Task item:
Show, from the entries below, every line in which "cases" appears.
[Opening Extracted entries section]
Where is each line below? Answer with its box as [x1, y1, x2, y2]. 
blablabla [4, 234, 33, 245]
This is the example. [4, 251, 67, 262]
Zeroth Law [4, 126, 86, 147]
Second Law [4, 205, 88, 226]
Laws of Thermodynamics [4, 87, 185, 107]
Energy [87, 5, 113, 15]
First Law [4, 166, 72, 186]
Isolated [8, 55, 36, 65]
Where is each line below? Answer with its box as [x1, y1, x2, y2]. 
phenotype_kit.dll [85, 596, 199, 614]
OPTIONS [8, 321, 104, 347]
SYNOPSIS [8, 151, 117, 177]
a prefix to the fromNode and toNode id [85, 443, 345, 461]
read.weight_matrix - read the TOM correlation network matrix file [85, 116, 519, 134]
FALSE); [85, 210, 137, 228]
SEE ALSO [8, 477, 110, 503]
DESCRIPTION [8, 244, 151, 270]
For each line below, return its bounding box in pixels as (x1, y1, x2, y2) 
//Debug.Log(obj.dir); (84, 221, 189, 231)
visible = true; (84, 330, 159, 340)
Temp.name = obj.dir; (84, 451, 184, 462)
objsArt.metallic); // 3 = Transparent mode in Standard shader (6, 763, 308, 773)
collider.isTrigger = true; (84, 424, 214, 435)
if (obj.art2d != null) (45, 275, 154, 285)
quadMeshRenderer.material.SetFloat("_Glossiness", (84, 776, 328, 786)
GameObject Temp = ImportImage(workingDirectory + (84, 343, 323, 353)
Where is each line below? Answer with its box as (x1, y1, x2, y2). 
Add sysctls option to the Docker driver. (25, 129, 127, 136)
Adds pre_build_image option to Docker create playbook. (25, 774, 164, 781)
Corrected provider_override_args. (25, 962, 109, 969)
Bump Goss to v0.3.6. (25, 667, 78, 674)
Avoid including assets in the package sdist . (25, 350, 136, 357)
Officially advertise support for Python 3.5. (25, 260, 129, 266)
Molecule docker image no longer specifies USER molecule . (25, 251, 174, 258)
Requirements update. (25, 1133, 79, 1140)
[Closing Extracted entries section]
[Opening Extracted entries section]
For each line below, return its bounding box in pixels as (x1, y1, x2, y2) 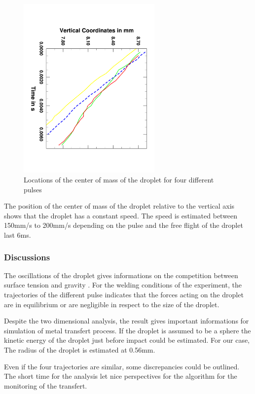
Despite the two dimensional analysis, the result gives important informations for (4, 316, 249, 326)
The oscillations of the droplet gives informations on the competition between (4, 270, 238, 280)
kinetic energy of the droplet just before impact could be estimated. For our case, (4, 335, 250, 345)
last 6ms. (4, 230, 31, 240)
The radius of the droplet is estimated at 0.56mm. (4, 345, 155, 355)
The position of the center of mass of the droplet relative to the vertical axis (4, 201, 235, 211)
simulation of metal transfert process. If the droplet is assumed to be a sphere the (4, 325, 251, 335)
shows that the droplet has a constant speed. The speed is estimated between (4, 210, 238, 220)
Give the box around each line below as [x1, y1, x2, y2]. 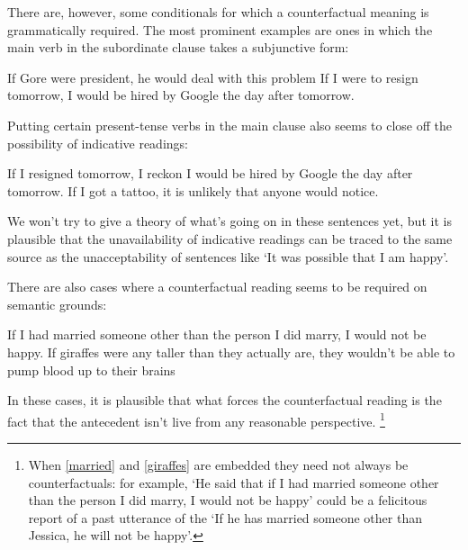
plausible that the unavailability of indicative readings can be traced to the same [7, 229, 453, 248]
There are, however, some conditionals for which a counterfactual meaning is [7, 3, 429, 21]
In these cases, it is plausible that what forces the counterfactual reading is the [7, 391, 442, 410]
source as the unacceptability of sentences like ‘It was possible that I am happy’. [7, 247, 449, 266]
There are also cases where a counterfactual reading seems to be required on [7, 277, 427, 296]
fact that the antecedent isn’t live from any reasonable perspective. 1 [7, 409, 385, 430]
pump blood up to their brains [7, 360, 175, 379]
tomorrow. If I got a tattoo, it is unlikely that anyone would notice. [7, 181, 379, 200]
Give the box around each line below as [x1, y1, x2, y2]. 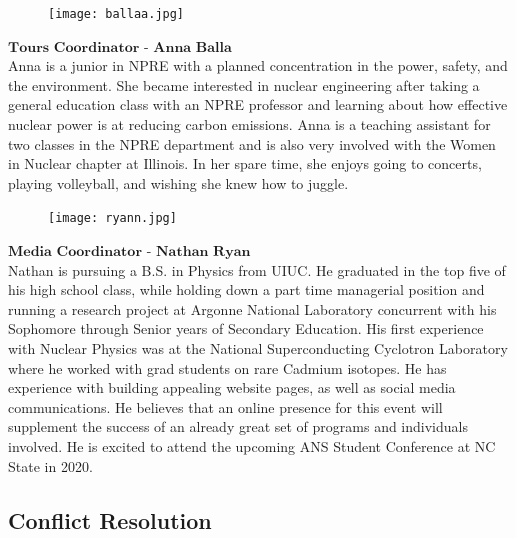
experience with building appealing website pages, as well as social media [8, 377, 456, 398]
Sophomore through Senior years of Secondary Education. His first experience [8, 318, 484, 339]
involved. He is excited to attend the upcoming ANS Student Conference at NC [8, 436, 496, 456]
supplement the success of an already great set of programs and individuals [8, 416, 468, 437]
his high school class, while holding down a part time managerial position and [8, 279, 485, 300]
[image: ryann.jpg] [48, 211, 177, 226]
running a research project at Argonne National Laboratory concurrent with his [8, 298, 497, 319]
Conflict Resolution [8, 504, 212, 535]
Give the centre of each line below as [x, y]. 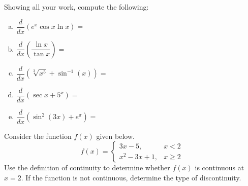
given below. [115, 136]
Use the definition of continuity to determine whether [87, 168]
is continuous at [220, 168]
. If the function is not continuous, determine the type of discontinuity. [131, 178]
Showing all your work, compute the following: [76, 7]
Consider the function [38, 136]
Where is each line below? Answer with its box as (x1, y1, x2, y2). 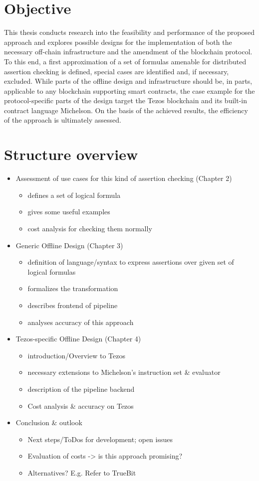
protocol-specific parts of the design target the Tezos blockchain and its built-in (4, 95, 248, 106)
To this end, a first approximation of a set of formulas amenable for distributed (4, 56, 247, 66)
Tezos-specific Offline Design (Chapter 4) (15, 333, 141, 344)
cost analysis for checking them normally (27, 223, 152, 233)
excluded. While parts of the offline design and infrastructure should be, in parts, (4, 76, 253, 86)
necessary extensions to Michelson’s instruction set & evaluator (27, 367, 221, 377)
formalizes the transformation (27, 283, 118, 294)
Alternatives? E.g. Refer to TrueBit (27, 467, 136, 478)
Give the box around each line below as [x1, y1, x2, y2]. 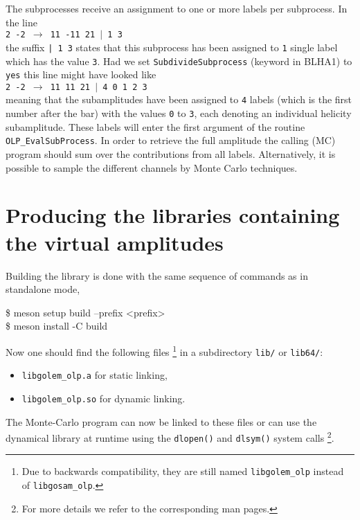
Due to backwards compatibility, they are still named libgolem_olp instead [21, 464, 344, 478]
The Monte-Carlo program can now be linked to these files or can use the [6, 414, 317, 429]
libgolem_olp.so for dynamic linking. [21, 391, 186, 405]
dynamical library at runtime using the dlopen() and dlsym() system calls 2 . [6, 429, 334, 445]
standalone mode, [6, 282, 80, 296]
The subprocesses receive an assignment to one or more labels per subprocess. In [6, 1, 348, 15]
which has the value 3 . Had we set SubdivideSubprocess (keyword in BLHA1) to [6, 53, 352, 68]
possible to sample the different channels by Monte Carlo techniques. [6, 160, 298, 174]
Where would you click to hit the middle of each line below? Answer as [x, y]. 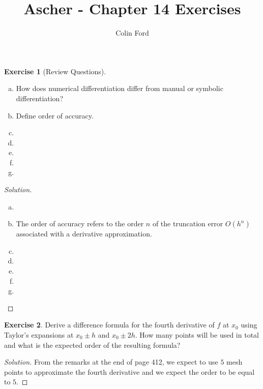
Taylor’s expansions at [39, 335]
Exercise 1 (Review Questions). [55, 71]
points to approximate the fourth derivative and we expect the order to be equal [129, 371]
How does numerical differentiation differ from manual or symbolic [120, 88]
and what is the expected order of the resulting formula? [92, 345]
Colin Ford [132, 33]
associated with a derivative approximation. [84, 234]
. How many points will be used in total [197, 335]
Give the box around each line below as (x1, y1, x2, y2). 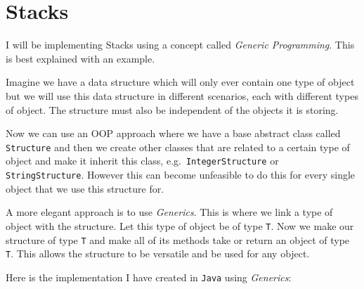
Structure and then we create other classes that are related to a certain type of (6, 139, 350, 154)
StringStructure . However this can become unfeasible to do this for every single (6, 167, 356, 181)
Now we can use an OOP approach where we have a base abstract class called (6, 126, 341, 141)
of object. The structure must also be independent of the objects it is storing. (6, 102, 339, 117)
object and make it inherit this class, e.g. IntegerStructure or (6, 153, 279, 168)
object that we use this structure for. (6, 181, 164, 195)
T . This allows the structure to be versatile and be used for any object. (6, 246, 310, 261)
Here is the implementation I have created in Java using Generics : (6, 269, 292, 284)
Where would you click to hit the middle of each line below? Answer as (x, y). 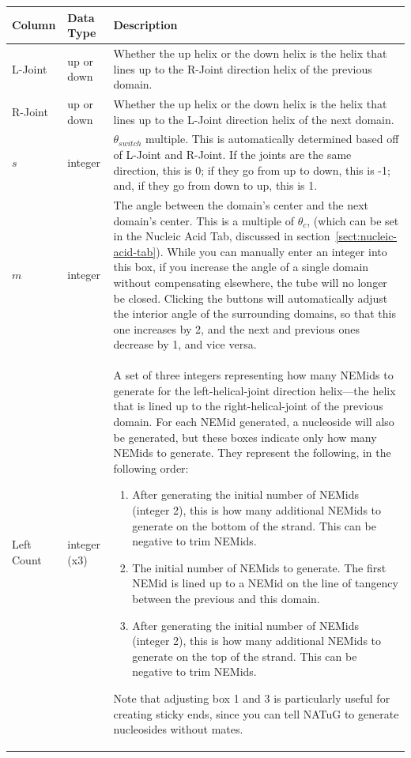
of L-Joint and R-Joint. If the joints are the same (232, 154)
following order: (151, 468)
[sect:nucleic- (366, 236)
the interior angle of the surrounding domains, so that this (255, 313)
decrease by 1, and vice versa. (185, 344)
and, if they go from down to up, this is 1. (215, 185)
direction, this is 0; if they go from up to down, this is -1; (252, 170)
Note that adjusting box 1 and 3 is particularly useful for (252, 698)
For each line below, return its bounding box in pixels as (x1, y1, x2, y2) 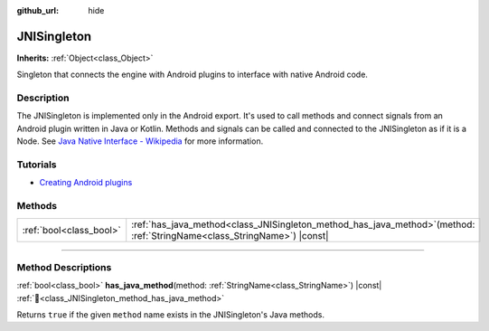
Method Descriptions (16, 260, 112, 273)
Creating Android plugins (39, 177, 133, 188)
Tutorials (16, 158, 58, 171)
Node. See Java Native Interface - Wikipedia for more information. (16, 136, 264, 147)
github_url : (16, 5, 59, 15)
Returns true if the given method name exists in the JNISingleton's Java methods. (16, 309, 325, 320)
[Closing Extracted entries section]
Result:
In these cases, it is plausible that what forces the counterfactual reading is the [7, 391, 442, 410]
There are also cases where a counterfactual reading seems to be required on [7, 277, 427, 296]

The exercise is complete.